Notice the lines that detect the start and end listing tags by indicating them with each character in quotes. These tags are treated in a special way by the logic in the Extractcode.cpp tool for extracting code listings. To present the code for the tool in the text of the book, the tag sequence itself must not occur in the listing. This was accomplished by taking advantage of a C++ preprocessor feature that causes text strings delimited by adjacent pairs of double quotes to be merged into a single string during the preprocessor pass of the build.

int tag1 = line.find("/""/"":");

The effect of the sequence of char arrays is to produce the starting tag for code listings.

Stripping HTML tags

Sometimes it’s useful to take an HTML file and strip its tags so you have something approximating the text that would be displayed in the Web browser, only as an ASCII text file. The string class once again comes in handy. The following has some variation on the theme of the previous example:

//: C17:HTMLStripper.cpp
// Filter to remove html tags and markers
#include "../require.h"
#include <fstream>
#include <iostream>
#include <string>
using namespace std;

string replaceAll(string s, string f, string r) {
  unsigned int found = s.find(f);
  while(found != string::npos) {
    s.replace(found, f.length(), r);
    found = s.find(f);
  }
  return s;
}

string stripHTMLTags(string s) {
  while(true) {
    unsigned int left = s.find('<');
    unsigned int right = s.find('>');
    if(left==string::npos || right==string::npos)
      break;
    s = s.erase(left, right - left + 1);
  }
  s = replaceAll(s, "&lt;", "<");
  s = replaceAll(s, "&gt;", ">");
  s = replaceAll(s, "&amp;", "&");
  s = replaceAll(s, "&nbsp;", " ");
  // Etc...
  return s;
}

int main(int argc, char* argv[]) {
  requireArgs(argc, 1, 
    "usage: HTMLStripper InputFile");
  ifstream in(argv[1]);
  assure(in, argv[1]);
  const int sz = 4096;
  char buf[sz];
  while(in.getline(buf, sz)) {
    string s(buf);
    cout << stripHTMLTags(s) << endl;
  }

} ///:~

The string class can replace one string with another but there’s no facility for replacing all the strings of one type with another, so the replaceAll( ) function does this for you, inside a while loop that keeps finding the next instance of the find string f. That function is used inside stripHTMLTags after it uses erase( ) to remove everything that appears inside angle braces (‘ <‘ and ‘ >‘). Note that I probably haven’t gotten all the necessary replacement values, but you can see what to do (you might even put all the find-replace pairs in a table...). In main( ) the arguments are checked, and the file is read and converted. It is sent to standard output so you must redirect it with ‘ >‘ if you want to write it to a file.

Comparing strings

Comparing strings is inherently different than comparing numbers. Numbers have constant, universally meaningful values. To evaluate the relationship between the magnitude of two strings, you must make a lexical comparison . Lexical comparison means that when you test a character to see if it is “greater than” or “less than” another character, you are actually comparing the numeric representation of those characters as specified in the collating sequence of the character set being used. Most often, this will be the ASCII collating sequence, which assigns the printable characters for the English language numbers in the range from 32 to 127 decimal. In the ASCII collating sequence, the first “character” in the list is the space, followed by several common punctuation marks, and then uppercase and lowercase letters. With respect to the alphabet, this means that the letters nearer the front have lower ASCII values than those nearer the end. With these details in mind, it becomes easier to remember that when a lexical comparison that reports s1 is “greater than” s2, it simply means that when the two were compared, the first differing character in s1 came later in the alphabet than the character in that same position in s2.

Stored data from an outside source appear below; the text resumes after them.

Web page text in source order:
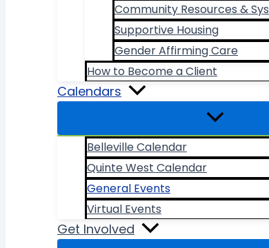
Community Resources &
Supportive Housing
Gender Affirming Care
How to Become a Client
Calendars
Belleville Calendar
Quinte West Calendar
General Events
Virtual Events
Get Involved
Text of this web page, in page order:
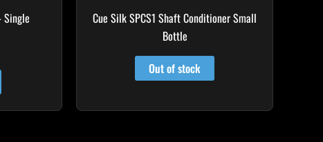
Single
Cue Silk SPCS1 Shaft Conditioner Small
Bottle
Out of stock
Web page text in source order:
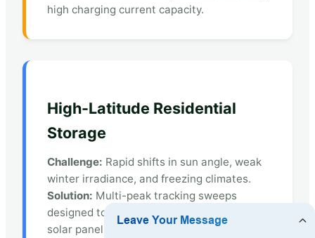
high charging current capacity.
High-Latitude Residential
Storage
Challenge: Rapid shifts in sun angle, weak
winter irradiance, and freezing climates.
Solution: Multi-peak tracking sweeps
designed to extract power from bifacial
solar panels under diffuse light, coupled

C++ provides several ways to compare strings, and each has their advantages. The simplest to use are the non member overloaded operator functions operator ==, operator != operator >, operator <, operator >=, and operator <=.

//: C17:CompStr.cpp
#include <string>
#include <iostream>
using namespace std;

int main() {
  // Strings to compare
  string s1("This ");
  string s2("That ");
  for(int i = 0; i< s1.size() &&
    i < s2.size(); i++)
    // See if the string elements are the same:
    if(s1[i] == s2[i])
      cout << s1[i] << "  " << i << endl;
  // Use the string inequality operators
  if(s1 != s2) { 
    cout << "Strings aren't the same:" << " ";
    if(s1 > s2)
      cout << "s1 is > s2" << endl;
    else
      cout << "s2 is > s1" << endl;
  }

} ///:~

Here’s the output from CompStr.cpp:

T 0
h 1
  4

Strings aren’t the same: s1 is > s2

The overloaded comparison operators are useful for comparing both full strings and individual string elements.

Notice in the code fragment below the flexibility of argument types on both the left and right hand side of the comparison operators. The overloaded operator set allows the direct comparison of string objects, quoted literals, and pointers to C style strings.

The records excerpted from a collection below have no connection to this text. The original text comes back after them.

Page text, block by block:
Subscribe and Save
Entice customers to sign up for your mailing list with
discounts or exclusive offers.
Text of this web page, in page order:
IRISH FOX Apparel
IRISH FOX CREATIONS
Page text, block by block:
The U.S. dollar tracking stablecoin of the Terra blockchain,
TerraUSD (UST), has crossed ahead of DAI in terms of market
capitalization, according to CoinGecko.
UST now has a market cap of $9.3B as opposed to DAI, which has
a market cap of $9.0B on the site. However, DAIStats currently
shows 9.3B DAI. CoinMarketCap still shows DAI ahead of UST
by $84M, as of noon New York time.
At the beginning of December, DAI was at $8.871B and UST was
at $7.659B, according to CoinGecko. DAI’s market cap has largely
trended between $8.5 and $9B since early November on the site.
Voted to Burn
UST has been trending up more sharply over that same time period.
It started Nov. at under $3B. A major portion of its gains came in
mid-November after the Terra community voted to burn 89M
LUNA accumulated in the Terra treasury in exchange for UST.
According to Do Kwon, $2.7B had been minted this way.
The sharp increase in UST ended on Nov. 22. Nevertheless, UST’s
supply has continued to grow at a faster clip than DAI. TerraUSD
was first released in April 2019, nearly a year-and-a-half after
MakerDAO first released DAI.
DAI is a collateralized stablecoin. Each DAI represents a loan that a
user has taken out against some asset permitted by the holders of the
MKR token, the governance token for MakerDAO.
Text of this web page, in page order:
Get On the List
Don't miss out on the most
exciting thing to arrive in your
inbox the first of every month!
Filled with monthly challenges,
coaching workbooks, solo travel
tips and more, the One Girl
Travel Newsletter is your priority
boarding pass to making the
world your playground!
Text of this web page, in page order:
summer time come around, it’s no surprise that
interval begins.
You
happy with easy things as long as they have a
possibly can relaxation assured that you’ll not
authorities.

// The lvalue is a quoted literal and 
// the rvalue is a string
if("That " == s2)
  cout << "A match" << endl;
// The lvalue is a string and the rvalue is a
// pointer to a c style null terminated string
if(s1 != s2.c_str())

cout << "No match" << endl;

You won’t find the logical not (!) or the logical comparison operators (&& and ||) among operators for string. (Neither will you find overloaded versions of the bitwise C operators &, |, ^, or ~.) The overloaded non member comparison operators for the string class are limited to the subset which has clear, unambiguous application to single characters or groups of characters.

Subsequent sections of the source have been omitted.